Re: [fonc] Earley Parsing Explained (incomplete first draft)

2014-09-21 Thread Josh Grams
On 2014-09-20 07:59PM, Loup Vaillant-David wrote:
By default, Earley recognisers store their Earley items in such a way
that reconstruction (or back pointer following) happens from right to
left.  Which means the first ambiguities will be detected at the *end*
of the parse.

But a depth-first traversal turns that around.

In parsing expression grammars, it's very intuitive.  Imagine you
parse this rule:

  A - B C D

So you parse B, then C, then D (they are written in that order, after
all).  If you detect an ambiguity in B (or anything below it),
prioritised choice will take care of it.  Now imagine there are two
ways to parse the following input:

   _B_ _C_ _D_-- first  possibility
  /   \   /   \   /   \
  a   b   c   d   e   f   -- input
  \___/   |   \___/
  B   C D -- second possibility

The left back pointers move back through the rule. So a pre-order
traversal will go like this (I'm using tildes because it was
annoying to copy/paste the bullet):

A - B C D ~  -- at this step you apply A = B C D.
A - B C ~ D
A - B ~ C D
A - ~ B C D
No more left pointers, so return back up to A - B ~ C D.
Follow its right pointer to B ... ambiguous! So choose between:

B - a b ~
B - a b c ~

Then return back up to A - B C ~ D and follow its right pointer
to deal with C, etc.

--Josh
___
fonc mailing list
fonc@vpri.org
http://vpri.org/mailman/listinfo/fonc


Re: [fonc] Earley Parsing Explained (incomplete first draft)

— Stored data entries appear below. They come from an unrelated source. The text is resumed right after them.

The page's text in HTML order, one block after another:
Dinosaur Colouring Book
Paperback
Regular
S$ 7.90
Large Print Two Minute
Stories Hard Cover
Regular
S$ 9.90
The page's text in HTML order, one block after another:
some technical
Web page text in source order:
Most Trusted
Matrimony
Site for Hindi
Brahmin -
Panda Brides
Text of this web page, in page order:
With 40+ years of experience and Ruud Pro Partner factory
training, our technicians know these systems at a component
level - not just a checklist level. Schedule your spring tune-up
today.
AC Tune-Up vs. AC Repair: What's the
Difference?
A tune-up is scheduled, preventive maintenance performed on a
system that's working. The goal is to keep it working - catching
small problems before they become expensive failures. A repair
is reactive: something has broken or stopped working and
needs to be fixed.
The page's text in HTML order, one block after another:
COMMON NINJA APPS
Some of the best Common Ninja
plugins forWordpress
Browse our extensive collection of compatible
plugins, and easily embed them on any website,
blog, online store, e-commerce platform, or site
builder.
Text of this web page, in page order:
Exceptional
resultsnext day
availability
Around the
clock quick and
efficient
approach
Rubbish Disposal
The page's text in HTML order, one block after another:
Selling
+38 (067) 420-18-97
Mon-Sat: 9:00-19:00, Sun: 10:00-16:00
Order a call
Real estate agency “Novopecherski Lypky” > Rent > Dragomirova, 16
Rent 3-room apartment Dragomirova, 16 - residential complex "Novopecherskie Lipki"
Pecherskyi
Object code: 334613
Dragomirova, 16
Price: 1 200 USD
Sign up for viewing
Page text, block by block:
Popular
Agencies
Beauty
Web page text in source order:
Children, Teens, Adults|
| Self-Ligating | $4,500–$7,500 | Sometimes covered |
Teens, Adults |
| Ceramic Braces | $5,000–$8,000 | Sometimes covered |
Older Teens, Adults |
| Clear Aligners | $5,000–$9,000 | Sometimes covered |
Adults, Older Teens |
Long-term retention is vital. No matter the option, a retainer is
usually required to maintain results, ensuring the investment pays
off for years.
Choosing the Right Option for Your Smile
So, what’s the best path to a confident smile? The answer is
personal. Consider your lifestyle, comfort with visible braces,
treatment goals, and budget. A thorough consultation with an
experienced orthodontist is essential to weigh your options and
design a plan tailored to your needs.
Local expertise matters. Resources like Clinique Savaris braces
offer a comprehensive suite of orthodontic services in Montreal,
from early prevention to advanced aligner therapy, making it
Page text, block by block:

2014-09-20 Thread Josh Grams
On 2014-09-20 06:58AM, Josh Grams wrote:
Mainly the recognizer. Did you figure that out? I think the
important insight is that matches added by scanning and completion
operations represent a (partial) derivation step.

Gah. Not scanning. What am I saying? Only completion. The completion
operation represents a rule being applied all the places where it
presently fits. Yes? So if we save those pointers we can just hook them
up starting from the root(s) to get the parse forest?

Sorry, I've only spent three or four hours looking at Earley parsing:
I'm not all the way up to speed yet.

--Josh
___
fonc mailing list
fonc@vpri.org
http://vpri.org/mailman/listinfo/fonc


Re: [fonc] Earley Parsing Explained (incomplete first draft)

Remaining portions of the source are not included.